> [What you need to do]: When you have gone through the records below, state only how many lines include the word "some".

+++ Data to use +++

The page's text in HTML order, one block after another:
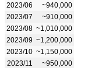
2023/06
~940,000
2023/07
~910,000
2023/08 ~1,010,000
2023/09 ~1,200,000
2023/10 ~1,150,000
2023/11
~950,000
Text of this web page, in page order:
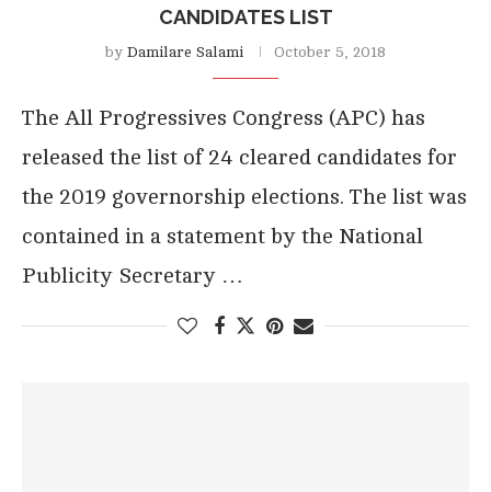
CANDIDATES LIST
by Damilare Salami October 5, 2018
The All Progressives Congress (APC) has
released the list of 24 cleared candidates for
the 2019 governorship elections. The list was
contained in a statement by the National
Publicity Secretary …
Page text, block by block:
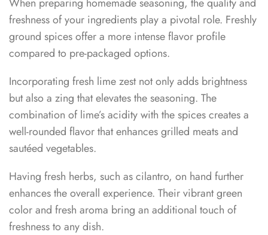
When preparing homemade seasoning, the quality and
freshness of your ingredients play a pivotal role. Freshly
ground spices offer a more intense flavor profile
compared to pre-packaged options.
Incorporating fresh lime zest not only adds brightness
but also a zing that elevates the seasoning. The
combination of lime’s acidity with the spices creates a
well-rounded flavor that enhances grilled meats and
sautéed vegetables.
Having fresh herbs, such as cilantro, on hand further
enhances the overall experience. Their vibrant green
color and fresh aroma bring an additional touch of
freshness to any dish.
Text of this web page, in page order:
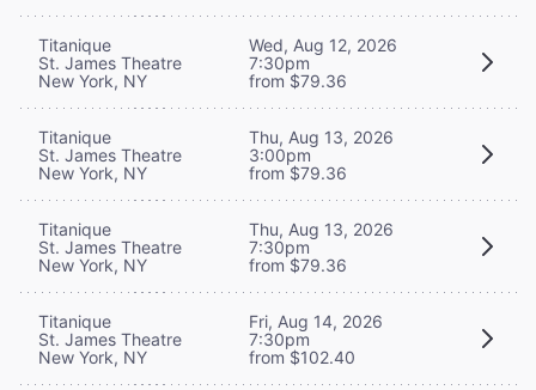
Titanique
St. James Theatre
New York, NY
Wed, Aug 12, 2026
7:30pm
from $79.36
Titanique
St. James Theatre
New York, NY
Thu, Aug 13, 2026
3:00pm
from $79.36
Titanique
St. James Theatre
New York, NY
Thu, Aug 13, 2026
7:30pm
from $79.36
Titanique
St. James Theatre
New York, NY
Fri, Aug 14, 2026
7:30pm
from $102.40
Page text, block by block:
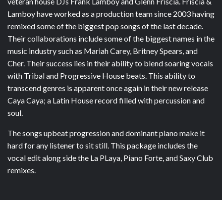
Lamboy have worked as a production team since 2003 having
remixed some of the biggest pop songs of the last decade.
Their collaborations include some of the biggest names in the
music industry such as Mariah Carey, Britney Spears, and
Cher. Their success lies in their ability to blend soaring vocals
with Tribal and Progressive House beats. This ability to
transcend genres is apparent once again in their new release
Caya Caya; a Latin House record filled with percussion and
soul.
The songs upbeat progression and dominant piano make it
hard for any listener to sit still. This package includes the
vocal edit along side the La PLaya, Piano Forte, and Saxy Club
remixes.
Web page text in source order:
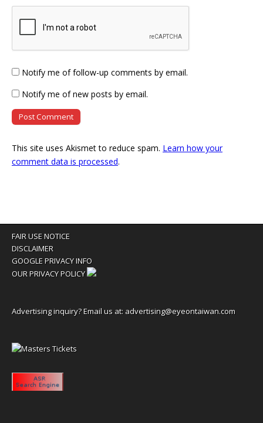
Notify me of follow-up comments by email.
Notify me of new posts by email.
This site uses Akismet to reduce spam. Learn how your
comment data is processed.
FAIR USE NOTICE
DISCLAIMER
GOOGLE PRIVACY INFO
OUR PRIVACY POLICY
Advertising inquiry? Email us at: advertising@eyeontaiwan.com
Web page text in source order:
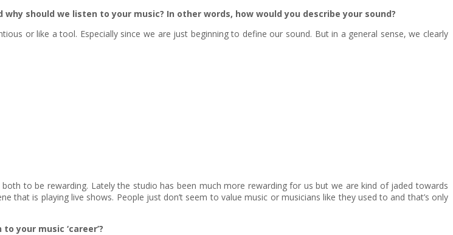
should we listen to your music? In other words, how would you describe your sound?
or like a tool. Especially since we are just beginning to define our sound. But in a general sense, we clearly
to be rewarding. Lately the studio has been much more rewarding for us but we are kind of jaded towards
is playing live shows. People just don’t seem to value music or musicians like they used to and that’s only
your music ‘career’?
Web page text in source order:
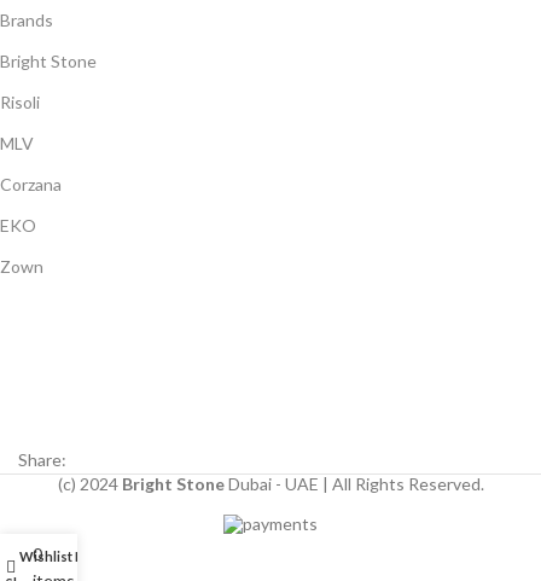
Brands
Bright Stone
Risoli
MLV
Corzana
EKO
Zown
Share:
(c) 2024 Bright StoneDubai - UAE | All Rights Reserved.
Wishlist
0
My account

+++

> [Reply]: 2